Will We Really See Petrol And Diesel Cars Phased Out By 2040?

4 things which need to happen before the electric switchover in 2040

It’s official: new petrol and diesel cars and vans will be banned in the UK from 2040. The government has said so. 

There will be a £3bn package of spending that will tackle air pollution, with £255m of that going on helping councils deal with diesel emissions.

This sounds like our type on paper (Love Island, anyone? No?) but being totally realistic, we have our reservations.

Yes, 2040 sounds like ages away, now. It’s 23 whole years. By 2040 we could all be flying around on hoverboards, digesting social media intravenously and pledging allegiance to the new US president, Justin Bieber. Maybe.

But it’ll be here sooner than you think – and the Government has a heck of a lot to sort out before then if it thinks we’ll all be electric (in a family full of eccentrics).

Here are just some of those things.


Superchargers, as far as the eye can see… 

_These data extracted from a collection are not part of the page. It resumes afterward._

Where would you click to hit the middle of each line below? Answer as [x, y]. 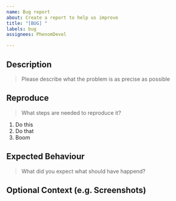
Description [29, 64]
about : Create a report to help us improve [62, 18]
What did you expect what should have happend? [83, 171]
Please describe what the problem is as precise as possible [96, 79]
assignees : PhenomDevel [37, 35]
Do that [24, 131]
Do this [24, 124]
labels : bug [21, 29]
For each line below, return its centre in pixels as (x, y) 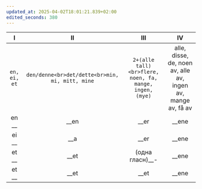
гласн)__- (143, 160)
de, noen (180, 62)
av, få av (180, 107)
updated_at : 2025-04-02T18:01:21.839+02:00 (62, 12)
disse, (180, 55)
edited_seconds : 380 (32, 17)
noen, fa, (144, 78)
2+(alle (143, 60)
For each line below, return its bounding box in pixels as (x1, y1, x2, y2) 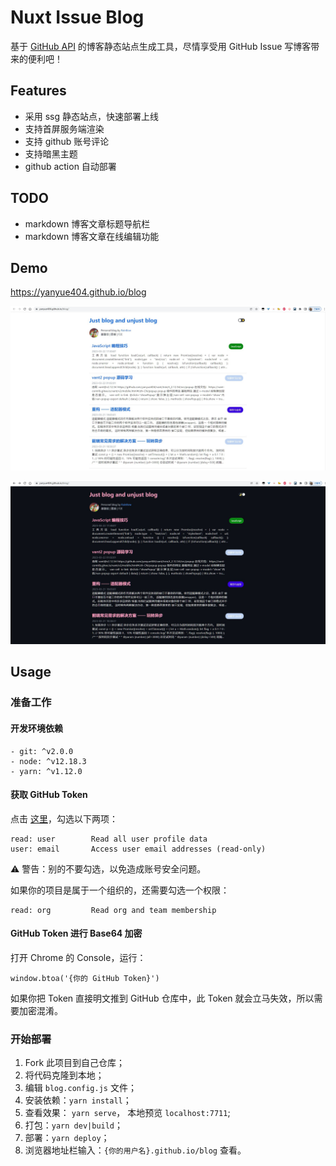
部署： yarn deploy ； (24, 1132, 110, 1144)
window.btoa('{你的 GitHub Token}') (10, 973, 160, 983)
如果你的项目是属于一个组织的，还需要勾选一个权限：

If we’re all going to be making our journeys in electric cars, we think you’ll agree that nobody will want to be waiting hours at the services for them to charge. No matter how good the Greggs is there.

Current electric car chargers will need to be replaced by superchargers, which can charge your car in a fraction of the time – about as long as it takes to pop in for a packet of crisps. And they’ll need to be in every corner of the UK, in as many places as current fuelling points.

Massive National Grid investment

If we’re talking about charging 40 million vehicles, let’s spare a second for our National Grid. That’s a lot of additional strain on those pylons. With that amount of extra power needed, there needs to be some serious thought about how to generate that electricity – as the current system just isn’t going to be able to cope.

Maybe if we had a million hamsters in a million hamster wheels… 

Investment in businesses

At the moment, some of the biggest polluters are commercial vehicles such as delivery vans, lorries and the like. If business are going to be expected to change their entire fleet over to electric vehicles, we think it’s fair to say the Government should foot the bill. 


With all the above points in mind, the biggest consideration is simply this: will driving an electric car be as convenient as a petrol or diesel one in time for 2040? If there is any element of extra planning that has to go into people’s every day journeys, this just isn’t going to work. 

People aren’t going to get on board with a scheme that leaves them stranded at the shop for an hour when all they went for is loo roll. We’d wager they wouldn’t even be happy altering their routes to ensure that they hit the optimum amount of charging points. Driving basically needs to be the same as it is today – if not more convenient. 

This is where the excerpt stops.